As can be seen from the two tables in Tables 1 and 2 above and FIG. 3, the luminous efficiency of the organic light emitting device (P) having the two-layered light emitter according to the present invention is as follows under the condition of equal luminous intensity. Obviously, it is higher than that of the known organic light emitting device (I) with a single layer, that is, it can be said that it is advantageous in commercializing the organic light emitting device. In addition, although the numerical value of the voltage used in the present invention is slightly high, in the present invention, the current density of the element is effectively reduced relatively oppositely because it is installed in series between the cathode and the anode. Therefore, the problem of the generated heat is solved and the life of the device is extended.

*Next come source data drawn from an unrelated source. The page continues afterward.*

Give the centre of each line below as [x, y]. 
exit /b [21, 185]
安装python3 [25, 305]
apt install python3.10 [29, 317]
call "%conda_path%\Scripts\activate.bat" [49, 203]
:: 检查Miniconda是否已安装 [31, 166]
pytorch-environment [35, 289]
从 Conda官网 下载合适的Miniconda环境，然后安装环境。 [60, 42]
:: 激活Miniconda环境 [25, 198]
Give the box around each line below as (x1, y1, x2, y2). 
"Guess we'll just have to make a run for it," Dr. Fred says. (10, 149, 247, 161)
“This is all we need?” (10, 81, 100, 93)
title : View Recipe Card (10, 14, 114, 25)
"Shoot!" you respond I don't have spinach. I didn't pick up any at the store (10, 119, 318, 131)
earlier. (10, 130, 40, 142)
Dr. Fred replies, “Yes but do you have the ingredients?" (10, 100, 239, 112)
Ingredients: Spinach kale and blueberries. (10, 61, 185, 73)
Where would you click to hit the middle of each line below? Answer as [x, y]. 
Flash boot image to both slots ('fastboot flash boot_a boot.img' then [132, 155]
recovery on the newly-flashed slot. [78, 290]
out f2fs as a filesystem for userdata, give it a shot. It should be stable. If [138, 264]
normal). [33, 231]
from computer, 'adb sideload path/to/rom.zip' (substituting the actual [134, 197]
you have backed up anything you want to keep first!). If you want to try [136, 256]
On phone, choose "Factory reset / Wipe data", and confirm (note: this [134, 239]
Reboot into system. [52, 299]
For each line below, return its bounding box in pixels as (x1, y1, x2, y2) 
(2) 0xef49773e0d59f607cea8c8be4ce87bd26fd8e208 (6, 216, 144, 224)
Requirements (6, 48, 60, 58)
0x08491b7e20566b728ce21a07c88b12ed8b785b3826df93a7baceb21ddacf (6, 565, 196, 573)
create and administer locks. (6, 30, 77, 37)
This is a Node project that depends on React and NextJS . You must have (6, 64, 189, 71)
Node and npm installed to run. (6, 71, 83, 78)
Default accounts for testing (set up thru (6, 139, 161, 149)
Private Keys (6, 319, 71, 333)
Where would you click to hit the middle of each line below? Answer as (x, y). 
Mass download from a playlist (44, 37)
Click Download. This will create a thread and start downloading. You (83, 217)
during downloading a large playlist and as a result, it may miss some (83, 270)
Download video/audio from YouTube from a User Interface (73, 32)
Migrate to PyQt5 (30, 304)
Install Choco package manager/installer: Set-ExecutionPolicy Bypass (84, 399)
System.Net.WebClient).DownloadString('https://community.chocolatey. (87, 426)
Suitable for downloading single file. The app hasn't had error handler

  As shown in FIG. 4, the second embodiment of the present invention is different from the first embodiment described above in that one light emitting layer forms one light emitter. In addition to the light emitting layer (EMT) 273, the light emitter 27 of the light emitting element 40 is further provided with a hole transmission layer (HTL) 271 and an electron transmission layer (ETL) 275. Similarly, the anode 23 and the cathode 29 are provided. A plurality of light emitters 27, 37, and 97 are provided in this order. Each light emitting body 27 (37, 97) is assembled from a hole transmission layer (HTL) 271 (371, 971), a light emitting layer (EMT) 273 (373, 973), and an electron transmission layer (ETL) 275 (375, 975). Therefore, the same excellent luminous efficiency and life extension effect as those described above can be obtained.

Finally, as shown in FIG. 5, in the third embodiment of the present invention, all the light emitters 27 (37, 97) of the light emitting element 50 are all hole injection layers (HTL) 277 (377, 977), hole transmission. Layer (HTL) 271 (371, 971), electron transmission layer (ETL) 275 (375, 975), and electron injection layer (EIL) 279 (379, 979), which are combined in the same manner as described above. It is provided between the anode 23 and the cathode 29, and due to the stacking effect caused by the stacking, the current density and the temperature are lowered under the same illuminance, and a relatively excellent luminous efficiency and life extension effect are obtained. It is done.
In the above-described embodiment, each of the light emitters 27, 37, and 97 may include a mixture D. The mixture D may be a fluorescent material, a phosphorescent material, or the like, thereby further improving the light emitting effect. Can be.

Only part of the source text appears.